THERE’s a reason why you should pay for commercial news, and it’s not so the big companies can line their pockets, writes MATT CUNNINGHAM

Paying for news means you’re paying for quality journalism
Paying for news means you’re paying for quality journalism

“THE NT News. I am not impressed at how you are trying to make us subscribe and pay to read your articles that you post on public platforms. Can you please explain to me why I have to pay to read articles?”

This comment was posted recently on the NT News Facebook page. It’s likely the author is too young to remember a time when the only way to get printed news was to pay for it. But it’s a question that – in this modern media world where so much information is available at no cost – deserves an answer.

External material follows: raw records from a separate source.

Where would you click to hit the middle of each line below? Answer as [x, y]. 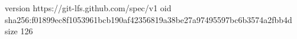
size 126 [19, 31]
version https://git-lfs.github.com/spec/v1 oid [88, 8]
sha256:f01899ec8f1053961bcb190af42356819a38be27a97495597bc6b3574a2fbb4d [148, 19]
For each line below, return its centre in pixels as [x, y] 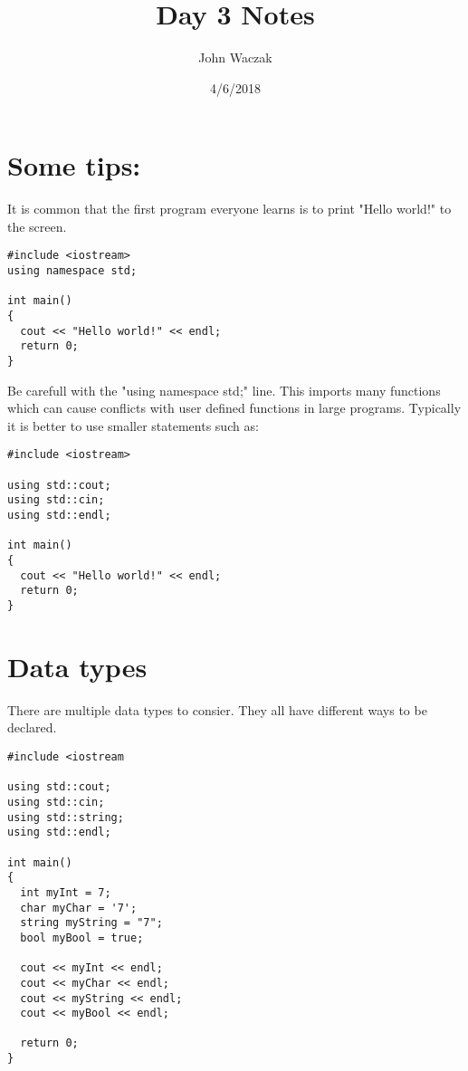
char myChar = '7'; [79, 908]
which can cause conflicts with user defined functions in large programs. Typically [234, 408]
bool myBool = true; [82, 937]
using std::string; [66, 817]
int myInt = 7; [66, 892]
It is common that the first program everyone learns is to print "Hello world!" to [229, 209]
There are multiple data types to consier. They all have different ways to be [217, 709]
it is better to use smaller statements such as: [133, 425]
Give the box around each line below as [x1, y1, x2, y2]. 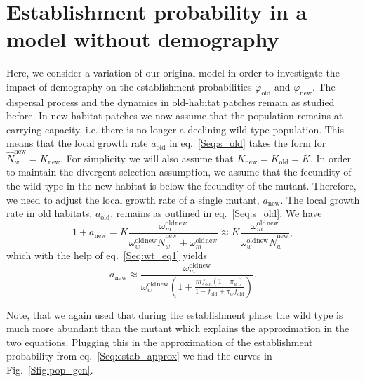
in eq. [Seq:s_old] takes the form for [169, 136, 326, 150]
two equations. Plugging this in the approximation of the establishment [6, 334, 313, 349]
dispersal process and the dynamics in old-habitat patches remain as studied [6, 94, 335, 109]
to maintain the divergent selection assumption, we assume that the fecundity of [6, 164, 352, 179]
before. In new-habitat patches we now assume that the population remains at [6, 108, 343, 123]
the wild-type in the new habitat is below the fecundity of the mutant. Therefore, [6, 178, 357, 192]
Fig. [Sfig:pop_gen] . [6, 362, 93, 376]
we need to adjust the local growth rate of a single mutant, [6, 192, 260, 206]
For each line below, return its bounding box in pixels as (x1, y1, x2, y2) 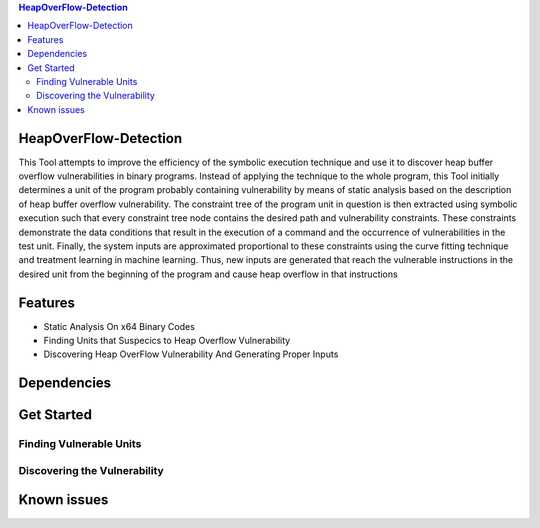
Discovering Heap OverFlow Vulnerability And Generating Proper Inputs (43, 348, 339, 360)
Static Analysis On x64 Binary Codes (43, 320, 195, 332)
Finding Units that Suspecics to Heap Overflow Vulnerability (43, 335, 291, 347)
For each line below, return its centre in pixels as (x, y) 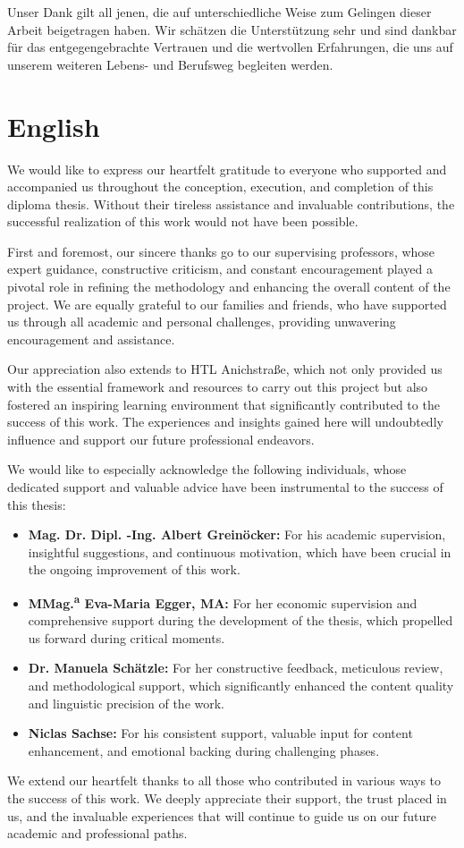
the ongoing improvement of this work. (134, 569)
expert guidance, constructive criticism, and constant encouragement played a (220, 269)
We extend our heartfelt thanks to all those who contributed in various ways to (224, 780)
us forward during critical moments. (127, 637)
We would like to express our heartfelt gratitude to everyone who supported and (227, 169)
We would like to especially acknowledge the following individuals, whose (207, 469)
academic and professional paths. (97, 833)
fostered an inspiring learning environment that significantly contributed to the (224, 404)
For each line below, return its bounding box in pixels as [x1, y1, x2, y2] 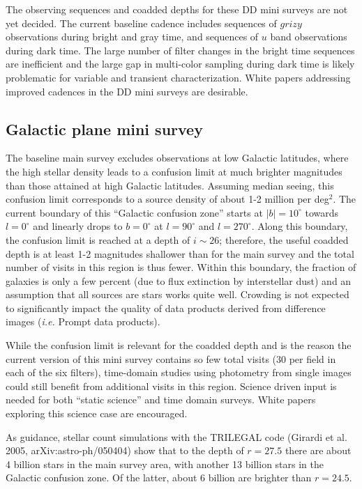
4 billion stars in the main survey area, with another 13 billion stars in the [6, 456, 324, 471]
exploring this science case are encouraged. [6, 406, 188, 421]
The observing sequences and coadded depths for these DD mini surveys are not [6, 2, 348, 16]
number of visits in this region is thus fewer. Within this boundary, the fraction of [6, 260, 356, 274]
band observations [270, 29, 347, 44]
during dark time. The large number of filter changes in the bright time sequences [6, 42, 355, 57]
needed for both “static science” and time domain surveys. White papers [6, 392, 316, 407]
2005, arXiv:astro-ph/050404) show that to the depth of [6, 443, 244, 458]
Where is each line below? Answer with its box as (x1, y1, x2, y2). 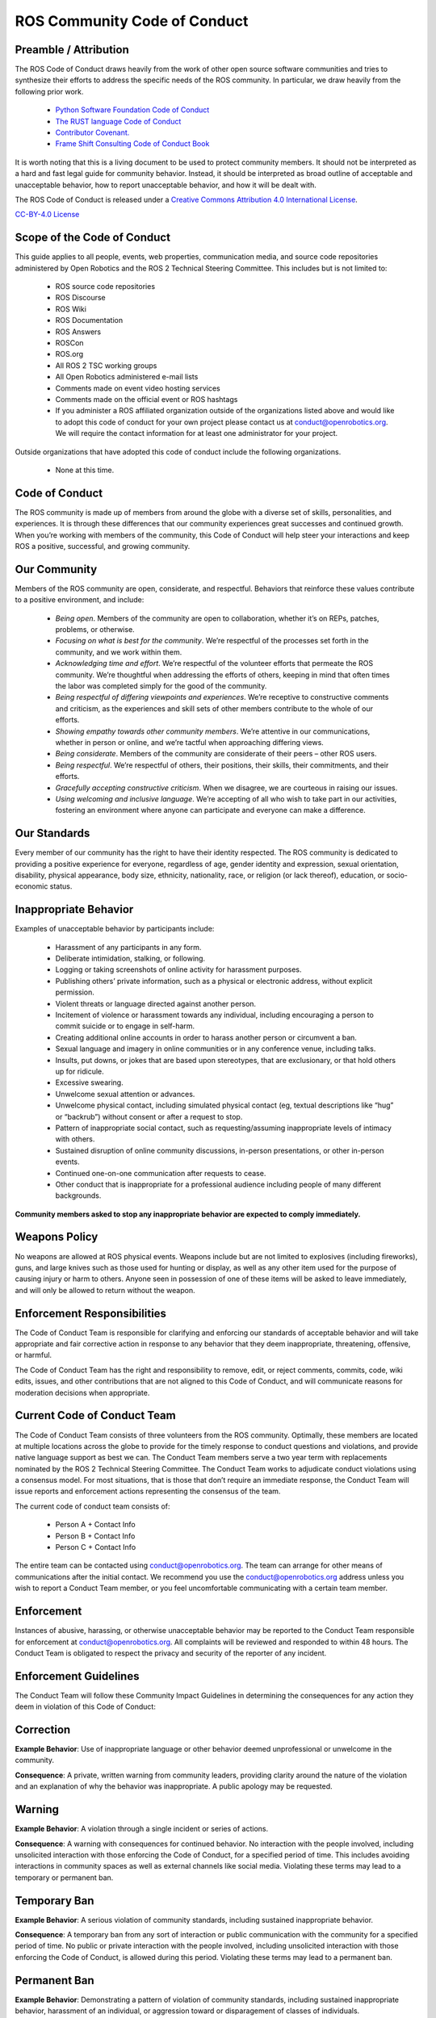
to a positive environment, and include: (15, 595, 145, 605)
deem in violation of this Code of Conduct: (15, 1702, 157, 1711)
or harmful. (15, 1350, 52, 1360)
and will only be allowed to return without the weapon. (15, 1285, 195, 1295)
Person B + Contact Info (55, 1530, 136, 1541)
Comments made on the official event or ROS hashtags (55, 394, 238, 404)
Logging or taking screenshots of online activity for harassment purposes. (55, 965, 302, 974)
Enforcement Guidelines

Here’s the easiest way to put this; if you owned a business which spent money and resources producing a product, would you then be happy to give that product away for free?

Of course not. And a newspaper — be it a printed one or an online publication — is no different.

For decades newspapers operated under a pretty simple business model.

Journalists wrote stories that were printed in the newspaper. Readers then paid a small price for the newspaper so they could read these stories and advertisers bought space on those same pages to market their products to the same readers.

Then the internet happened — and perhaps more significantly, the smartphone arrived.

Suddenly people had access to all kinds of information from all around the world in the palm of their hand.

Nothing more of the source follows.